Каноэ было невелико — локтей шесть — восемь в длину. Дед Ягуа выдолбил его из ствола краснотелой каобы. Был этот дед большим затейником и украсил свое каноэ всякими резными фигурами. На носу сидела деревянная игуана, а на корме угнездилась шестикрылая птица с громадным клювом. Отличное каноэ сработал дед Ягуа, давно уже переселившийся в Страну Вечных Теней.
Гребки с плоской лопастью и длинным веретеном лежали на песке. Никому и в голову не приходило их прятать — воров на Гуанахани не было.
Главную, и притом живую, рыболовную принадлежность Ягуа принес с собой. Это была рыба-прилипала, толстая уродина с губастой пастью. Называлась она гуаиканом. Она нервно била хвостом, пытаясь вырвать его из тесной петли, к которой была привязана длинная и тонкая леска — крученая нить из крепкого волокна кабуйи.
Ягуа перенес в каноэ сперва лохань с гуаиканом, а затем Каону. Буйю он, разумеется, оставил на берегу. Но не тут-то было. Прежде чем Ягуа успел оттолкнуться от берега, псица-алка одним прыжком перемахнула в каноэ. Ягуа схватил ее за загривок.
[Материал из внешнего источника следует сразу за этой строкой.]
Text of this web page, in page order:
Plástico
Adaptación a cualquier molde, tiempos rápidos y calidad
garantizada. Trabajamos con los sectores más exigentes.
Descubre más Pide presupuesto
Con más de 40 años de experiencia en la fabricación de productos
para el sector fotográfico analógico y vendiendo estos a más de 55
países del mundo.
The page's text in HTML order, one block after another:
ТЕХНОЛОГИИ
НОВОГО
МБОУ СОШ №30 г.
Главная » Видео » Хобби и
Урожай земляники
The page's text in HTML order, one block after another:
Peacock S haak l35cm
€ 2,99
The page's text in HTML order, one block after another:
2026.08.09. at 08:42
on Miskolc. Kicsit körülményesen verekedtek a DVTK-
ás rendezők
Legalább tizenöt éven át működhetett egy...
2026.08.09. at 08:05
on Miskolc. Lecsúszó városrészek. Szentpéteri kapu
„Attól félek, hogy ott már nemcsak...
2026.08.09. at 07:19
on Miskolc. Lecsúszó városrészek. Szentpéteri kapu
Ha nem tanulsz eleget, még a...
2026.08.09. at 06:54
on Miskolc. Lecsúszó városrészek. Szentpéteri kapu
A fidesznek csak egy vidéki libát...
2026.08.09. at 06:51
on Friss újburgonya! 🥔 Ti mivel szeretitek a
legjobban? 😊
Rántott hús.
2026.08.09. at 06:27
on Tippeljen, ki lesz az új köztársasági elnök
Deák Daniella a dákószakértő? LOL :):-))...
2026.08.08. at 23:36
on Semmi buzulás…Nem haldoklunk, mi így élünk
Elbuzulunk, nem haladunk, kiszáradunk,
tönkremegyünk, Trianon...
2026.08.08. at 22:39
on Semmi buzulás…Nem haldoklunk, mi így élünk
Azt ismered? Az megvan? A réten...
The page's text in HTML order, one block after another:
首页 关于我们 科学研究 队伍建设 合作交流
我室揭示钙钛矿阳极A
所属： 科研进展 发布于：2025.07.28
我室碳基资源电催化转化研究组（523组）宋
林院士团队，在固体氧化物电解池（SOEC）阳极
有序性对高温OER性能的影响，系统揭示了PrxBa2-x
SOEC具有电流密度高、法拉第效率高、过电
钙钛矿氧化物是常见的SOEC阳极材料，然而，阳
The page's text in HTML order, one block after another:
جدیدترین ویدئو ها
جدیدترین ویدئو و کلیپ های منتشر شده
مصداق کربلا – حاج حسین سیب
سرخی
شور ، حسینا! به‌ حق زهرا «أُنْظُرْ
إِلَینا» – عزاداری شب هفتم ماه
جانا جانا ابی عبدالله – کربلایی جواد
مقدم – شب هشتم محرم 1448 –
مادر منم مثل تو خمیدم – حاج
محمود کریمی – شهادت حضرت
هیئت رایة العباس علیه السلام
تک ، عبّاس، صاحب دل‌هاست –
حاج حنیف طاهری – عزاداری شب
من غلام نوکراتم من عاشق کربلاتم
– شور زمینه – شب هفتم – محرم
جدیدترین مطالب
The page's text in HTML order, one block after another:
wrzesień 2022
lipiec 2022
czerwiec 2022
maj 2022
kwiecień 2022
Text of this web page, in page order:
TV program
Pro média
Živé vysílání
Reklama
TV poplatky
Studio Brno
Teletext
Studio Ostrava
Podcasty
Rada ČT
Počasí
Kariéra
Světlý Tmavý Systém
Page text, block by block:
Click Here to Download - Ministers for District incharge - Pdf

— Что хочет делать хозяин моей души? — проворковала Каона.
— Вышвырнуть вон алку, — сердито ответил Ягуа, поднимая собаку в воздух.
— Отрада моего сердца, не делай этого. Не обижай любимую собаку нашего старшего сына.
— Старшего сына? — удивленно спросил Ягуа. — С каких пор у нас появились сыновья?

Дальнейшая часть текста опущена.